The last number of the Home Journal, hat the following letter, dated "Highland Terrace," from one of its editors, N. P. Willis, to his associate) G. P. Morris. It will be read with interest by all Mr. D.'s friends:

Dear Morris: I was not well enough to drive over to the sale of Mr. Downing's house and grounds, though I intended to have done so, and to have written to you of an event so full of melancholy interest. It brought together a large assemblage of persons of taste and refinement, I am told - more like a gathering to exchange regrets, however, as most of those present were already provided with such a home as was there to be disposed of. A leisurely sale, giving time for the chance want to arrive which it was best fitted to supply, would have been better timed, perhaps. The property sold for eighteen thousand dollars, considerably less than the estimate commonly put upon it. It was bought by Messrs. Ramsdell and Betts, two liberal and wealthy gentlemen of the neigh, borhood, who, I understand, propose to hold it till they can dispose of it to better advantage for the widow of their deceased friend. It is a kind world we live in, after all; and sweet the inheritance of good will which some men leave behind them unaware!

Full of enlarged love of the beautiful as was Downing's mind, he was by no means visionary. It was. on the contrary, quite a passion with him, for the last two or three years, to contrive such economies and combinations, in architecture and modes of living, as should bring taste and refined comfort within reach of moderate means. He thought the millionaire sufficiently cared for. To embellish and dignify, at little cost, the homes of The Many, was the more re cent study from which we should have heard most instructively had he lived. The various simple substitutes he had invented for such ornament as is necessary to taste in building, yet usually too expensive, are doubtless in the possession of his able professional partner. Mr. Vaux, and to him may well be referred those interested to know more of them. Of two only of bis practical ideas - subjects of my own last conversation with him - I will endeavor to give some outline, hoping that there are those whom it will serve, though I succeed in recording but a hint of what he intended to convey.

We were speaking of the new facility which railroads afforded for living, the year round, in the country, and of the difference of hospitality, in the city or out of it - the latter being a reception of friends for a longer time and with the addition of a bed. To have a bouse large enough for the friends one wishes to entertain for three months of the year, is to have a house which, for nine months of the year, is much too large. Housewives complain of too many carpets and curtains, and (expense and trouble quite aside) rooms dismantled and uninhabited in the winter, are dismal to children and servants. A family should fill a house, as a man's frame should fill his coat - the spare pocket or spare bed not interfering with the general fit- Downing thought it was not sufficiently remembered how completely the country summer rendered most city luxuries superfluous. In the smallest cottage there is room enough to dine, and the remaining hospitality which the city guest comes to the country to enjoy, is dispensed upon portico and lawn, in grove and and garden. Grass is the carpet, sunset the curtains, starlight the frescoed ceiling, he will most admire. With his luxuries thus out of doors, his in-door comforts may be put into very small compass.
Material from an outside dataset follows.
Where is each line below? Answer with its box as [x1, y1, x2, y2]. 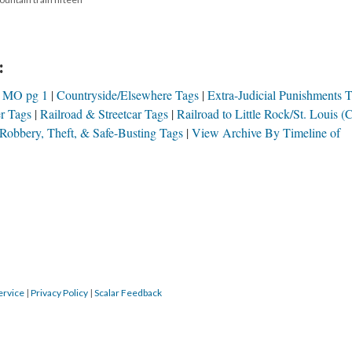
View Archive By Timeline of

A room large enough for a bed, a chair and a wash-stand, is, with its open window, as good as the state-chamber of a palace. A dozen such sleeping-rooms may be built at very little expense, and added to the house or grounds like a rear wing, or a bowling alley - the whole structure closed in the winter, and forming no apparent enlargement of the general scale of the building. A dozen friends might thus be entertained without interfering with the usual accommodations of the family, and the hospitality of "a cottage" might thus be quite as bounteous and agreeable as that of "a mansion." Downing, I believe, had some definite plan by which this slightly built addition to the house should be (architecturally) disposed of, but I cannot dis-tincly recall it. and perhaps the hint is enough.

The other idea, which seemed to me very apt and practicable, was the supplying, at small expense, permanent city lodgings for the occasional use of residents in the country. The frequent errands to town, for shopping, for pleasure, for business, or change of scene, require some better certainty of accommodation than the risk of crowded hotels, as well as more privacy and repose. It is inconvenient, also, to carry wardrobe and baggage to and fro, packing and unpacking, adding very materially to the laboriousness of the visit. The known home being in the country, this occasional city resort might be in any convenient yet unostentatious neighbourhood, and a large number might be accommodated under one roof. Downing thought that a dozen or twenty families might combine to take a house, install a housekeeper in it, and furnish their separate lodgings I - a housekeeper being also a cook, who could supply them with such simple meals as they might require. The house would thus be like a French lodging hotel, and the yearly expense to each tenant, of one or more rooms, would be less than is incurred by occasional visits to the hotels.

The idea seemed to me to combine economy, utility and comfort, and to be, moreover, a very timely one, with the present increasing taste for permanent homes in the country.

I will conclude my letter with the hope that some one will give us a memoir of Downing, to be published with his collected works, and to convey a reflex of the beautiful life he led, and the hand-in-hand progress of his taste and his common sense. They were well balanced, and they kept pace and enlarged and brightened, to his dying day. Yours, etc., N. P. W.